The Call

Wednesday, March 3rd, 2021

It was just after 9pm when the call came. I was in the rocking chair in the nursery, breastfeeding my son. My husband, who had been fielding all of the phone calls for the last week – from investigators, and search parties, and the news reporters – was presently on a flight to Arizona, to join the search for my missing brother.

“Mrs. Neuberger?”

“Yes, this is her,” I answered in a low voice, not wanting to involve my newborn in what was likely to be a life-altering conversation.

She chose her next words carefully and delivered them with a clinical degree of care, “We located John below the rim. He was deceased.” I didn’t respond right away. “I’m sorry.” She added.

“Thank you,” I replied, and then, “I’m sorry you have to make these phone calls.”

“Thank you.” She said with an exhale that demonstrated the exhaustion of it in her bones.

She described the location.

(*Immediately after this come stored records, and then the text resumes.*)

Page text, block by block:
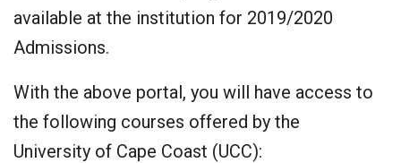
available at the institution for 2019/2020
Admissions.
With the above portal, you will have access to
the following courses offered by the
University of Cape Coast (UCC):
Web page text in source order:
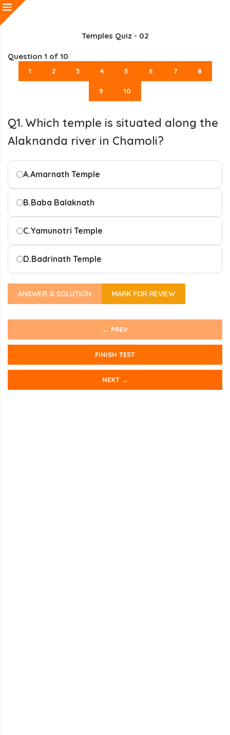
Temples Quiz - 02
Question 1 of 10
1 2 3 4 5 6 7 8
9 10
Q1. Which temple is situated along the
Alaknanda river in Chamoli?
A.Amarnath Temple
B.Baba Balaknath
C.Yamunotri Temple
D.Badrinath Temple
ANSWER & SOLUTION MARK FOR REVIEW
← PREV
FINISH TEST
NEXT →
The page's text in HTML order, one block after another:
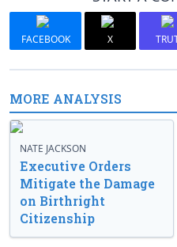
FACEBOOK X
MORE ANALYSIS
NATE JACKSON
Executive Orders
Mitigate the Damage
on Birthright
Citizenship

Exactly where my husband had predicted, and where he was planning to search first. She told me he fell 464 feet.

“His death would have been instant.”

I asked the only question that mattered to me at the time, “Can I ask, did it look…intentional?”

“Without video footage, there’s no way to know for certain. But,” She continued tentatively, “Based on the location of his body and bike in the canyon, that’s the way it appears.”

We were both silent for a while.

“What happens now?” I asked.

She explained all the next steps for his “remains”. It was jarring to hear my brother being referred to by that word, but that’s all that was left of him, I supposed.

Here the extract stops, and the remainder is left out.